Greve entra no 4º dia e Correio faz mutirão

Empresa diz que 91% não aderiram, mas contrata temporários para pôr entrega em dia

ANNE WARTH , TÂNIA MONTEIRO / BRASÍLIA , O Estado de S.Paulo

22 de setembro de 2012 | 03h09

A Empresa Brasileira de Correios e Telégrafos (ECT) vai fazer um mutirão no sábado e no domingo para pôr em dia a entrega de cartas e encomendas à população. A greve está hoje em seu quarto dia e, segundo os Correios, 84% das cartas e encomendas dos dois primeiros dias de paralisação foram entregues no prazo - o equivalente a 58,7 milhões.

Para atenuar os efeitos da greve, a empresa vai contratar trabalhadores temporários, realocar empregados da área administrativa e pagar horas extras aos funcionários. Segundo os Correios, 91% dos 120 mil empregados trabalharam normalmente ontem e somente 10.938 aderiram à paralisação. O balanço foi feito com base no sistema eletrônico de ponto.

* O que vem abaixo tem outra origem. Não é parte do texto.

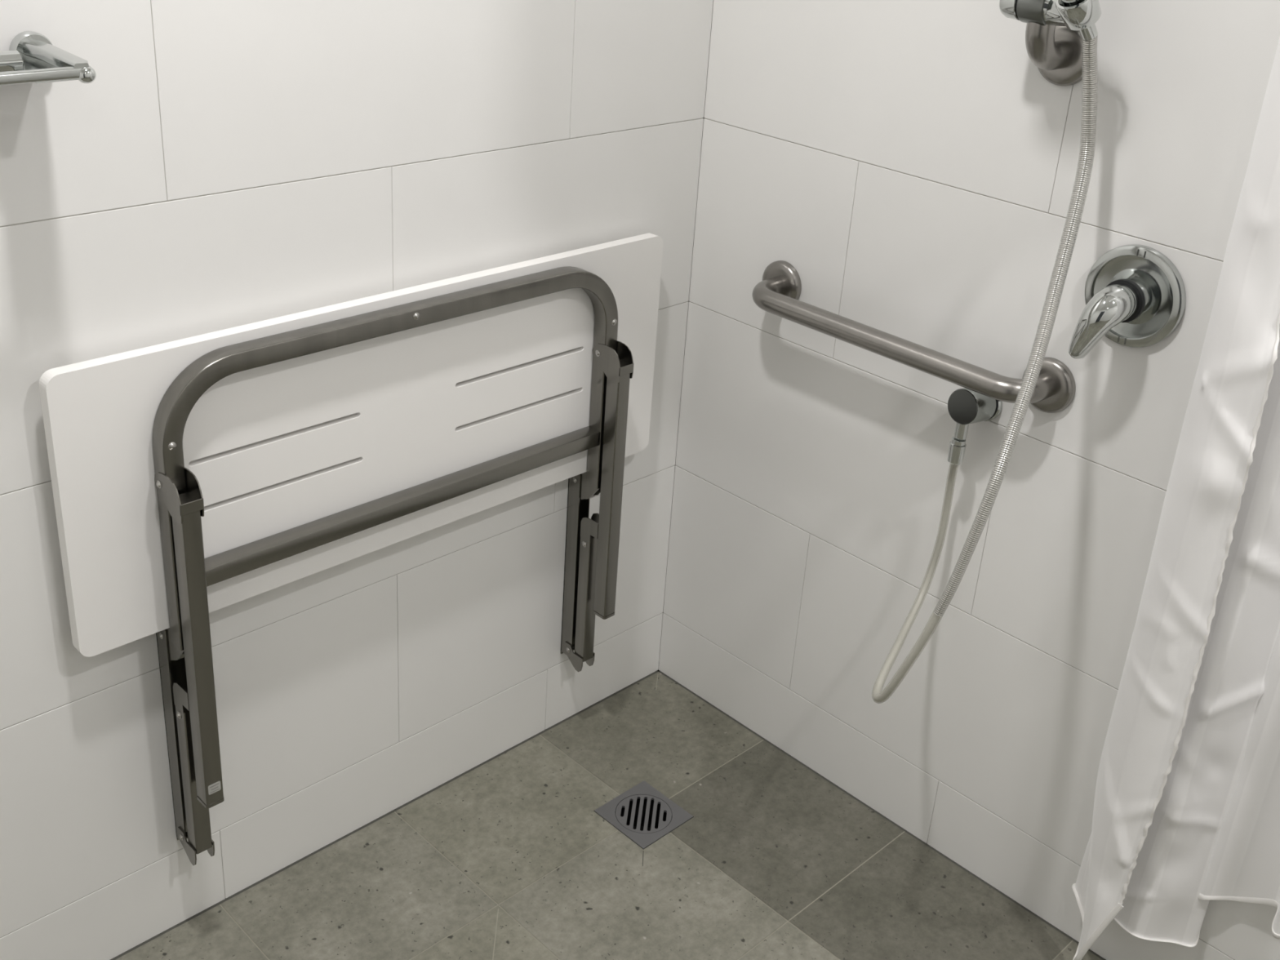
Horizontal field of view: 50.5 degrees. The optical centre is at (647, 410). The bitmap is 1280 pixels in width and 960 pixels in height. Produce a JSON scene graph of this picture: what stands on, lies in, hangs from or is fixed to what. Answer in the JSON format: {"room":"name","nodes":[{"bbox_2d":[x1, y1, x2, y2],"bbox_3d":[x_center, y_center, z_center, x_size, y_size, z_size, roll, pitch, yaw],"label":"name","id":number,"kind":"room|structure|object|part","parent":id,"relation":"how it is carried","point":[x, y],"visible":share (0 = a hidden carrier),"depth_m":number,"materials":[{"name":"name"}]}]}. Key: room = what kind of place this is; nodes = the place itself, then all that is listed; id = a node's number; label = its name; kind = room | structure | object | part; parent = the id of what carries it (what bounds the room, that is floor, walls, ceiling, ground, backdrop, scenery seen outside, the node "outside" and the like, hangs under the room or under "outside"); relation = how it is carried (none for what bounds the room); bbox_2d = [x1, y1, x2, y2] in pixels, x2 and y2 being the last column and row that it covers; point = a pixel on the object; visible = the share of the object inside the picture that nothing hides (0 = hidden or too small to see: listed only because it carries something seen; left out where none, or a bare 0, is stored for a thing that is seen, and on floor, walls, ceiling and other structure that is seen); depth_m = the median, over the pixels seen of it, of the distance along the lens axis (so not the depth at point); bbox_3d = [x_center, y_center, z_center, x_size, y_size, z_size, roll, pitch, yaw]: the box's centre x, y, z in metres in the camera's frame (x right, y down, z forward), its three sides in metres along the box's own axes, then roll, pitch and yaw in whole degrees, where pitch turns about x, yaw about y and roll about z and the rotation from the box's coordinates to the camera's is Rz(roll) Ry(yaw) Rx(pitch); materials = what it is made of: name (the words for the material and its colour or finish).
{"room":"accessible shower room","nodes":[
{"label":"accessible shower room","id":0,"kind":"room"},
{"bbox_2d":[0,0,713,959],"bbox_3d":[-0.791,-0.319,1.251,2.580,2.410,0.080,-19,33,-41],"label":"wall","id":1,"kind":"structure","parent":0,"point":[223,164],"depth_m":1.75,"materials":[{"name":"white tile"}]},
{"bbox_2d":[0,31,96,85],"bbox_3d":[-0.693,-0.295,1.206,0.380,0.041,0.130,-19,33,-41],"label":"towel shelf","id":2,"kind":"object","parent":1,"relation":"attached to","point":[31,56],"visible":1,"depth_m":1.29,"materials":[{"name":"silver metal"}]},
{"bbox_3d":[-0.654,-0.278,1.171,0.350,0.011,0.010,-19,33,-41],"label":"rail","id":3,"kind":"part","parent":2,"relation":"part of","materials":[{"name":"silver metal"}]},
{"bbox_3d":[-0.571,-0.341,1.312,0.022,0.014,0.113,-19,33,-41],"label":"arm","id":4,"kind":"part","parent":2,"relation":"part of","materials":[{"name":"silver metal"}]},
{"bbox_2d":[39,232,662,865],"bbox_3d":[-0.325,0.187,1.894,0.936,0.734,0.103,-19,33,-41],"label":"shower seat","id":5,"kind":"object","parent":1,"relation":"attached to","point":[193,477],"visible":1,"depth_m":1.75,"materials":[{"name":"white plastic"}]},
{"bbox_3d":[-0.547,0.299,1.651,0.024,0.433,0.027,-19,33,-41],"label":"leg","id":6,"kind":"part","parent":5,"relation":"part of","materials":[{"name":"silver metal"}]},
{"bbox_2d":[209,783,219,793],"bbox_3d":[-0.550,0.480,1.722,0.013,0.010,0.001,-19,33,-41],"label":"print","id":7,"kind":"object","parent":5,"relation":"on","point":[214,788],"depth_m":1.72,"materials":[{"name":"grey"}]},
{"bbox_3d":[-0.313,0.033,1.821,0.714,0.369,0.027,-19,33,-41],"label":"tube frame","id":8,"kind":"part","parent":5,"relation":"part of","materials":[{"name":"silver metal"}]},
{"bbox_3d":[-0.319,0.121,1.861,0.665,0.024,0.027,-19,33,-41],"label":"cross rail","id":9,"kind":"part","parent":5,"relation":"part of","materials":[{"name":"silver metal"}]},
{"bbox_3d":[-0.057,0.128,2.105,0.024,0.433,0.027,-19,33,-41],"label":"leg","id":10,"kind":"part","parent":5,"relation":"part of","materials":[{"name":"silver metal"}]},
{"bbox_2d":[110,669,1106,959],"bbox_3d":[0.072,1.285,0.860,2.660,0.090,2.860,-19,33,-41],"label":"floor","id":11,"kind":"structure","parent":0,"point":[510,857],"depth_m":2.03,"materials":[{"name":"grey tile"}]},
{"bbox_2d":[593,780,693,848],"bbox_3d":[-0.009,0.669,2.169,0.112,0.061,0.114,-19,33,-41],"label":"floor drain","id":12,"kind":"object","parent":11,"relation":"in","point":[642,813],"visible":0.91,"depth_m":2.16,"materials":[{"name":"silver metal"}]},
{"bbox_2d":[658,0,1279,959],"bbox_3d":[1.043,-0.174,1.223,0.080,2.410,2.780,-19,33,-41],"label":"wall","id":13,"kind":"structure","parent":0,"point":[915,169],"depth_m":1.92,"materials":[{"name":"white tile"}]},
{"bbox_2d":[751,260,1075,413],"bbox_3d":[0.335,-0.101,1.889,0.086,0.078,0.531,-19,33,-41],"label":"grab bar","id":14,"kind":"object","parent":13,"relation":"attached to","point":[779,291],"visible":0.84,"depth_m":1.83,"materials":[{"name":"silver metal"}]},
{"bbox_2d":[947,387,1002,439],"bbox_3d":[0.441,0.000,1.836,0.063,0.072,0.053,-19,33,-41],"label":"outlet","id":15,"kind":"object","parent":13,"relation":"attached to","point":[966,406],"visible":0.74,"depth_m":1.82,"materials":[{"name":"silver metal"}]},
{"bbox_3d":[0.425,0.024,1.835,0.017,0.028,0.017,-19,33,-41],"label":"spout","id":16,"kind":"part","parent":15,"relation":"part of","materials":[{"name":"silver metal"}]},
{"bbox_2d":[1025,22,1083,86],"bbox_3d":[0.503,-0.802,1.442,0.088,0.916,0.076,-19,33,-41],"label":"grab bar flange","id":17,"kind":"object","parent":13,"relation":"attached to","point":[1055,51],"visible":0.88,"depth_m":1.61,"materials":[{"name":"silver metal"}]},
{"bbox_2d":[999,0,1101,31],"bbox_3d":[0.463,-0.465,1.549,0.060,0.057,0.140,-7,27,-24],"label":"holder","id":18,"kind":"object","parent":17,"relation":"attached to","point":[1084,15],"visible":0.98,"depth_m":1.54,"materials":[{"name":"grey metal"}]},
{"bbox_3d":[0.431,-0.481,1.592,0.042,0.042,0.024,-19,33,-41],"label":"knob","id":19,"kind":"part","parent":18,"relation":"part of","materials":[{"name":"silver metal"}]},
{"bbox_3d":[0.476,-0.455,1.542,0.044,0.043,0.070,-8,27,-25],"label":"arm","id":20,"kind":"part","parent":18,"relation":"part of","materials":[{"name":"silver metal"}]},
{"bbox_2d":[1061,0,1084,7],"bbox_3d":[0.410,-0.523,1.411,0.224,0.254,0.084,-5,26,-19],"label":"shower","id":21,"kind":"object","parent":18,"relation":"in","point":[1066,3],"visible":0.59,"depth_m":1.49,"materials":[{"name":"silver metal"}]},
{"bbox_2d":[871,23,1097,703],"bbox_3d":[0.416,-0.038,1.658,0.130,0.854,0.315,14,26,21],"label":"shower hose","id":22,"kind":"object","parent":21,"relation":"attached to","point":[957,448],"visible":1,"depth_m":1.59,"materials":[{"name":"silver metal"}]},
{"bbox_2d":[1068,244,1186,359],"bbox_3d":[0.561,-0.124,1.629,0.095,0.136,0.127,-19,33,-41],"label":"shower mixer","id":23,"kind":"object","parent":13,"relation":"attached to","point":[1135,295],"visible":1,"depth_m":1.63,"materials":[{"name":"silver metal"}]},
{"bbox_3d":[0.540,-0.102,1.626,0.051,0.096,0.057,-19,33,-41],"label":"lever","id":24,"kind":"part","parent":23,"relation":"part of","materials":[{"name":"silver metal"}]},
{"bbox_3d":[-0.792,0.464,-0.475,0.080,2.410,2.780,-19,33,-41],"label":"wall","id":25,"kind":"structure","parent":0,"visible":0},
{"bbox_3d":[-0.067,-0.760,0.241,2.500,0.060,0.060,-19,33,-41],"label":"curtain rod","id":26,"kind":"object","parent":25,"relation":"attached to","visible":0},
{"bbox_2d":[1071,38,1279,959],"bbox_3d":[0.636,-0.058,1.289,0.452,1.968,0.357,-19,33,-41],"label":"shower curtain","id":27,"kind":"object","parent":26,"relation":"hanging from","point":[1186,811],"visible":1,"depth_m":1.64,"materials":[{"name":"white fabric"}]}
]}

A empresa informa que as agências estão abertas e funcionam normalmente, e os serviços de entrega estão disponíveis, inclusive o Sedex. Estão suspensos os serviços com hora marcada - Sedex 10, Sedex 12, Sedex Hoje e Disque-Coleta - destinados para São Paulo, Tocantins, Distrito Federal, Paraná, Rio Grande do Sul e Minas Gerais. No Rio, a suspensão atinge os serviços Sedex Hoje e o Disque-Coleta.

Os Correios têm a expectativa de que o dissídio coletivo de greve seja julgado pelo Tribunal Superior do Trabalho (TST) na semana que vem. As partes têm até as 12h de segunda-feira para apresentar documentos e alegações. Já o Ministério Público do Trabalho terá 48 horas para se manifestar. Só então o TST deve marcar a audiência sobre o tema.

Ontem, a greve nos Correios foi criticada pela ministra-chefe da Casa Civil, Gleisi Hoffmann. Ela argumentou que "há limites orçamentários" e que a situação econômica não é favorável à concessão de novos reajustes. "Eles já fizeram greve no ano passado, tiveram reajuste e, embora todos tenham direito de reivindicar, temos de saber que tem limites", comentou.

Ela cobrou a aprovação, pelo Congresso Nacional, de uma legislação regulando o direito de greve no funcionalismo público. "Vivemos em uma democracia, mas não podemos ter abusos. O direito de greve não pode ferir o direito do cidadão de ter acesso aos serviços públicos."

Gleisi acrescentou que os abusos cometidos pelos grevistas este ano terão reflexo na decisão do Legislativo.

Bancários. A greve nacional dos bancários, que começou na terça-feira, continua. No Rio, a mobilização aumentou de quinta-feira para ontem, quando a Federação dos Bancários do Rio de Janeiro e Espírito Santo contabilizou 1.420 agências fechadas por falta de funcionários nos dois Estados. Na quarta-feira, eram 1.229.

Somente no município do Rio são 560 agências paradas, de um total de cerca de 3 mil. Em Brasília, os três prédios administrativos do Banco do Brasil foram fechados pelos sindicalistas.

Nem mesmo o presidente do banco, Aldemir Bendine, conseguiu dar expediente na sede ontem. / COLABOROU V.N.